Baca juga :  Brando Bantu Atasi Kekurangan APD di Sumbar

“Artinya apa, insting curiga publik itu lebih kuat ketimbang kesepahamannya terhadap data informasi yang ada. Ini harus ada perbaikan kedepan dalam mengemas informasi pas dan tepat untuk masyarakat luas,” ujar Suyatno.

Ketua Komisi Informasi Pusat Gede Narayana narasumber diskusi webinar menyampaikan topik pentingnya keterbukaan informasi di tengah pandemi.

“Manfaat keterbukaan informasi adalah transparansi dan akuntabilitas di badan publik. KI  Pusat menilai saat pandemi negara dengan Gugus Tugasnya hadir dan informasi disampaikan sudah pas, tepat dan benar,” ujar Gede.

Ia menambahkan Komisioner KI harus bisa berkontribusi positif di saat covid-19 ini.

“Tidak hanya komisioner semua elemen harus berkontribusi positif menghadapi Covid-19. Jangan membuat atau memantik kagaduhan yang tidak perlu, kita Komisi Informasi tugas kita apa pastikan keterbukaan informasi publik berdasarkan UU terlaksana di saat pandemi ini,” ujar Gede Narayana.
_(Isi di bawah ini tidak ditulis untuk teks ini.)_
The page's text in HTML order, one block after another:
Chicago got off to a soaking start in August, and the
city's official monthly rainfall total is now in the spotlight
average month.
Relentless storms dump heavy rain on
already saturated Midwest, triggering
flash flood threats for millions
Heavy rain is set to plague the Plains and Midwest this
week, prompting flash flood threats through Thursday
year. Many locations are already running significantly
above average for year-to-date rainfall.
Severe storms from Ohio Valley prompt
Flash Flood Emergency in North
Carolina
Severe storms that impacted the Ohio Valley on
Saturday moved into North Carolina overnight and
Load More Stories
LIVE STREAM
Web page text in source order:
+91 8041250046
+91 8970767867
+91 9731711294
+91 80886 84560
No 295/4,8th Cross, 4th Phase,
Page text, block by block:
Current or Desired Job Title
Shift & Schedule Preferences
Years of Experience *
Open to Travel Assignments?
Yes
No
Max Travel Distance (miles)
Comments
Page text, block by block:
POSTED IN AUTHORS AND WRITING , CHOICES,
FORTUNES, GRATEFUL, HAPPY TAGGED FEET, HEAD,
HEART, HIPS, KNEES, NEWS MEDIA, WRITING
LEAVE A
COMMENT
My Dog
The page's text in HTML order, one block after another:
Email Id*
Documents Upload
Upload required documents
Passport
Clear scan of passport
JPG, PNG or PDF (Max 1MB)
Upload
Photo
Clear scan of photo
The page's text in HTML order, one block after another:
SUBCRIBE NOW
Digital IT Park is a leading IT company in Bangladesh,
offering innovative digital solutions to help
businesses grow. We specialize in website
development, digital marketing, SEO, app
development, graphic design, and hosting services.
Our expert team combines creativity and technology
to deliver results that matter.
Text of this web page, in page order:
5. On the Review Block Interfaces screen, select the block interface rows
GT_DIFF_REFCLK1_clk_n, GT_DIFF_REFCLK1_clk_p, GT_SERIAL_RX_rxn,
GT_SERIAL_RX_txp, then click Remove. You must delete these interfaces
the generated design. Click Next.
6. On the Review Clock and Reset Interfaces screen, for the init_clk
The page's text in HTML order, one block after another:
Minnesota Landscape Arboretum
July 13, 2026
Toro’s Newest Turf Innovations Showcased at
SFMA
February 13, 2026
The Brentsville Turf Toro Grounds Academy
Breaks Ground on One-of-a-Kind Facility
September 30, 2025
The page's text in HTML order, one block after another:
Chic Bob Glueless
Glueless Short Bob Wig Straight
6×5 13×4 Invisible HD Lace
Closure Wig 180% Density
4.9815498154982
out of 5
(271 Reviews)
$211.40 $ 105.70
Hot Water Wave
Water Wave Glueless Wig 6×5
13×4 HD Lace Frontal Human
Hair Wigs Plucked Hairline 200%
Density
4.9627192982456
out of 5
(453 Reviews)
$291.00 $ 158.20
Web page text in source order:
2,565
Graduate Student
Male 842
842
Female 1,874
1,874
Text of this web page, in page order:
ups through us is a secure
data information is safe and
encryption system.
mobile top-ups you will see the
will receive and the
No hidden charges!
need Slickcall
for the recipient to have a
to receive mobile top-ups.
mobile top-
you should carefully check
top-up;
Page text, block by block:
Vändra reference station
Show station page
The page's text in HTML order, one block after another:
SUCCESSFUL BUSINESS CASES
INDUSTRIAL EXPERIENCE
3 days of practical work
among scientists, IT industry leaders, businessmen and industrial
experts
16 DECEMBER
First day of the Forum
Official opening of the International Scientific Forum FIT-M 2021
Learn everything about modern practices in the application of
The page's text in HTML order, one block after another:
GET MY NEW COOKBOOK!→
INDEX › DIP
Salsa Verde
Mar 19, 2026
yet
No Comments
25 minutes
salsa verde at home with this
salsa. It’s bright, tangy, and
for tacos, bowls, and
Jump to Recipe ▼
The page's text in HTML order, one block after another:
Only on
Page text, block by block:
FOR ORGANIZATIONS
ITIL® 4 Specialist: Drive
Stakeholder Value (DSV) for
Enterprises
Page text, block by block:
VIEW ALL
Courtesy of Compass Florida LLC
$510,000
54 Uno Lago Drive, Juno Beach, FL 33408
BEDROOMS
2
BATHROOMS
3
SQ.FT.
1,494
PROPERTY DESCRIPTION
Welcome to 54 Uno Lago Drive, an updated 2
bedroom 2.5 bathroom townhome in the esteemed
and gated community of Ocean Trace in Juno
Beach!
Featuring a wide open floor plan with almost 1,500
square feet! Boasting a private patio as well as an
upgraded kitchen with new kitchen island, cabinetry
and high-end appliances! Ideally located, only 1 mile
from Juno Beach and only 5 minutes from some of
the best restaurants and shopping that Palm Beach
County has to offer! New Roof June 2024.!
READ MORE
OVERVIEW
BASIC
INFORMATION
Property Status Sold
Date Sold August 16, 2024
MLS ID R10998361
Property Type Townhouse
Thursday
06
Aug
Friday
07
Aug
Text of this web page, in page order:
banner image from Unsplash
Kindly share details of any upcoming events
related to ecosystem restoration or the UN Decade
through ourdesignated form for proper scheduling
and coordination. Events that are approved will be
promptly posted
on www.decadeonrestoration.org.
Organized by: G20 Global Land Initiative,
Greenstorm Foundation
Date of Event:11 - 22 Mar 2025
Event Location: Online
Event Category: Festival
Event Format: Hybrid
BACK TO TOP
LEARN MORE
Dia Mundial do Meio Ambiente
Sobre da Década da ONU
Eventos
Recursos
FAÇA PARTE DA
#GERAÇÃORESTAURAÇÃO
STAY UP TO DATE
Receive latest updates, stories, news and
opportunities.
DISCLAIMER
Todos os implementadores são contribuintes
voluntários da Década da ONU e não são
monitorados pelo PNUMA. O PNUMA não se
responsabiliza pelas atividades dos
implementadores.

Corona Rintawan staf khusus BNPB menyebutkan coronavirus adalah mahkota dia mudah dihancurkan oleh penghancur lemak.

“Resep mencegah terpapar Covid-19 ini adalah physical distancing, pakai masker dan cuci tangan selalu,”  ujar Corona Rintawan.

Baca juga :  Penyandang Disabilitas Paling Terdampak COVID-19, Jangan Lupakan Mereka

Menurut Rony, moderator diskusi webinar, semberawut dan awut-awutan kondisi pandemi hari ini, pangkal semuanya adalah informasi.

“Ketika informasi itu tidak jelas dan tidak benar maka selama itulah pandemi ini semberawut penanganannya dan diterima publik,” ujar Roni.

Diskusi webinar berlangsung hangat dihadiri hampir seluruh Komisioner KI se Indonesia.

Komisioner KI Sumbar Arif Yumardi, mengatakan pengelolaan informasi publik, Ketua Gugus Tugas Covid-19 Sumbar dan kota/kabupaten lain cukup komit serta konsisten terhadap keterbukaan informasi publik.

“Ada penyebutan nama pasien positif tapi sudah memperoleh izin dari si pasien sendiri, lalu ada penyampaian inisial dan ada umur dan jenis kelamin dan daerah asal disebutkan tapi tidak detil, artinya para juru bicara Covid-19 paham dengan informasi dikecualikan,” ujar Arif.

Sedangkan Tanti Endang Lestari mengatakan soal data penerima program jaring pengaman sosial dampak Covid-19 juga sudah pas.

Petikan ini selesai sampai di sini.